Abstract

This paper investigates a multi-objective capacitated solid transportation problem (MOCSTP) in an uncertain environment, where all the parameters are taken as zigzag uncertain variables. To deal with the uncertain MOCSTP model, the expected value model (EVM) and optimistic value model (OVM) are developed with the help of two different ranking criteria of uncertainty theory. Using the key fundamentals of uncertainty, these two models are transformed into their relevant deterministic forms which are further converted into a single-objective model using two solution approaches: minimizing distance method and fuzzy programming technique with linear membership function. Thereafter, the Lingo 18.0 optimization tool is used to solve the single-objective problem of both models to achieve the Pareto-optimal solution. Finally, numerical results are presented to demonstrate the application and algorithm of the models.
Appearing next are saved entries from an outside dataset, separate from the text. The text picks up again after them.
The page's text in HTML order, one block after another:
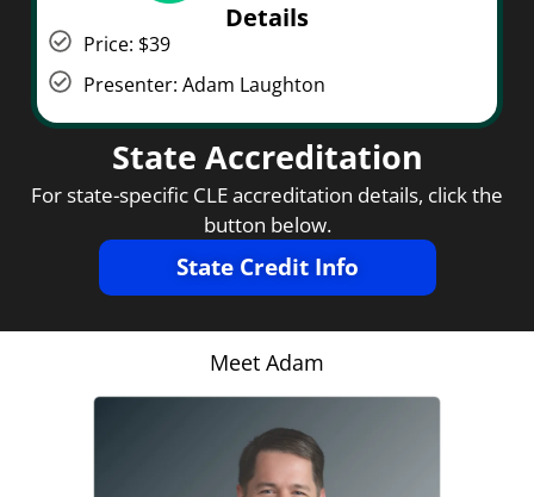
Details
Price: $39
Presenter: Adam Laughton
State Accreditation
For state-specific CLE accreditation details, click the
button below.
State Credit Info
Meet Adam
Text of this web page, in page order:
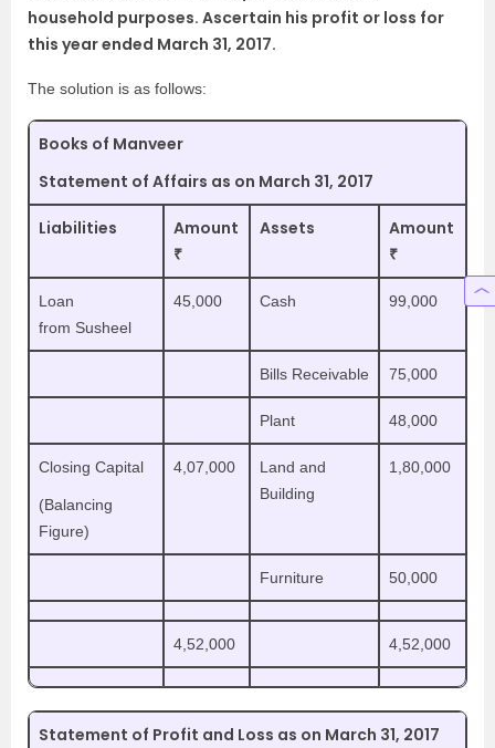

To investigate the variation in the objective function, the sensitivity of the objective functions in the OVM model is also examined with respect to the confidence levels.

Highlights

  • In the physical world, we frequently encounter numerous situations where, in addition to the source-destination constraints, other constraints associated with product type or modes of transportation are present. Such TP is known as the solid transportation problem (STP), and it was first presented by Schell (1955)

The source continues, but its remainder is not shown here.